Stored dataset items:
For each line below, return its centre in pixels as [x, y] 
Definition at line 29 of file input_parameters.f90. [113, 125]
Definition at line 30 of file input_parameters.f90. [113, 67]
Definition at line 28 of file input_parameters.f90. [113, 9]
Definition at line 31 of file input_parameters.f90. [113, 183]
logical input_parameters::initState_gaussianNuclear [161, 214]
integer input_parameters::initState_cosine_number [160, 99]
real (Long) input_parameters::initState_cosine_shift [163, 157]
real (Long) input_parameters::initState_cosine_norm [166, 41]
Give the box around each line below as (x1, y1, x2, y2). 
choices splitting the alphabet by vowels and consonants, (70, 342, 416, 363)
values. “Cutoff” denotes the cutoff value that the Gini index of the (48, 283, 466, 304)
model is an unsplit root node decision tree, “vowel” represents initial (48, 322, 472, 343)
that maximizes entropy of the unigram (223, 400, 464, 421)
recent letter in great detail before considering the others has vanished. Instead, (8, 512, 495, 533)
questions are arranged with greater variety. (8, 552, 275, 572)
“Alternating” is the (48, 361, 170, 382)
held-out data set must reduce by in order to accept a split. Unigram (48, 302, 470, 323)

...

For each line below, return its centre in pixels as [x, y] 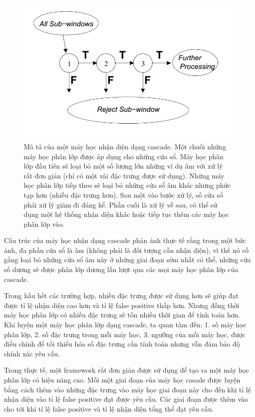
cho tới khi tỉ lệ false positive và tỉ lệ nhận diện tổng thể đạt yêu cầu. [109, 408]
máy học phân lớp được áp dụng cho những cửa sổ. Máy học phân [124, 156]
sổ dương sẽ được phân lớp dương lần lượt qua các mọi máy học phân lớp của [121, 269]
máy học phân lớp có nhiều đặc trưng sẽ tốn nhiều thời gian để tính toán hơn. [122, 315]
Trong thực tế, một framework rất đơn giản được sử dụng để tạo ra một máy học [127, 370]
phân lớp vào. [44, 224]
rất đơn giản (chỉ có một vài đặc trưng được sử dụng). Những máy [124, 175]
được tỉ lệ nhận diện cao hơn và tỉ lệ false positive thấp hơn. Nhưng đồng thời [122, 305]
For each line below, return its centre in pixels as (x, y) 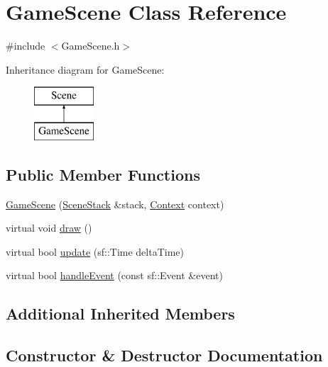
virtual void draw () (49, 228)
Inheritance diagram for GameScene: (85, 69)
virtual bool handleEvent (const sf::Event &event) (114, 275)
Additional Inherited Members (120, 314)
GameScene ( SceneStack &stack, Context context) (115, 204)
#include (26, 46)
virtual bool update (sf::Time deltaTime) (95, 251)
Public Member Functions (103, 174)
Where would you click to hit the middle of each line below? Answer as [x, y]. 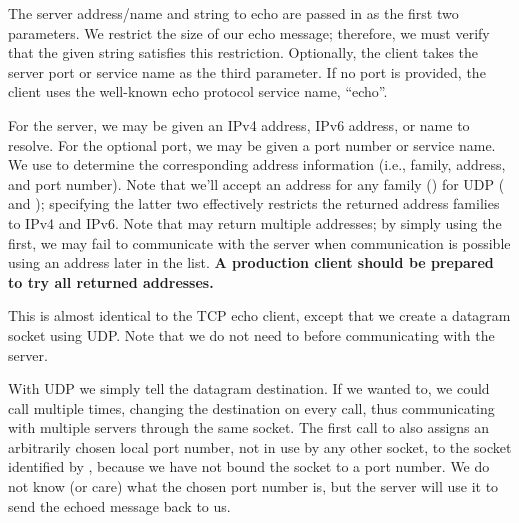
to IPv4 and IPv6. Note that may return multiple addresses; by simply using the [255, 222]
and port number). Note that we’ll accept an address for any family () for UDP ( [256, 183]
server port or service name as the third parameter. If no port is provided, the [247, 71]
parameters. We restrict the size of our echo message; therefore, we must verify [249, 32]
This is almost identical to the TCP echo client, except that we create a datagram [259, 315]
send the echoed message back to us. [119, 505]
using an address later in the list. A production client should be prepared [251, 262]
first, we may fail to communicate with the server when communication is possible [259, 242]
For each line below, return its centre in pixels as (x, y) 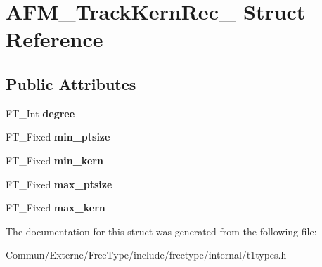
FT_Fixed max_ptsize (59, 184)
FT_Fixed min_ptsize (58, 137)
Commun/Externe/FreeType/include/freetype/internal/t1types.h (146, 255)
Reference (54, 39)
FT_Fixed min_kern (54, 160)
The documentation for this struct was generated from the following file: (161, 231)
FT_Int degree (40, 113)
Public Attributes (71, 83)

### What is needed
Output only an exact transcription of the lines above from the one with "questions are arranged" up to and including the one with "held-out data set".

### Answer for the task
questions are arranged with greater variety. (8, 552, 275, 572)
“Alternating” is the (48, 361, 170, 382)
held-out data set must reduce by in order to accept a split. Unigram (48, 302, 470, 323)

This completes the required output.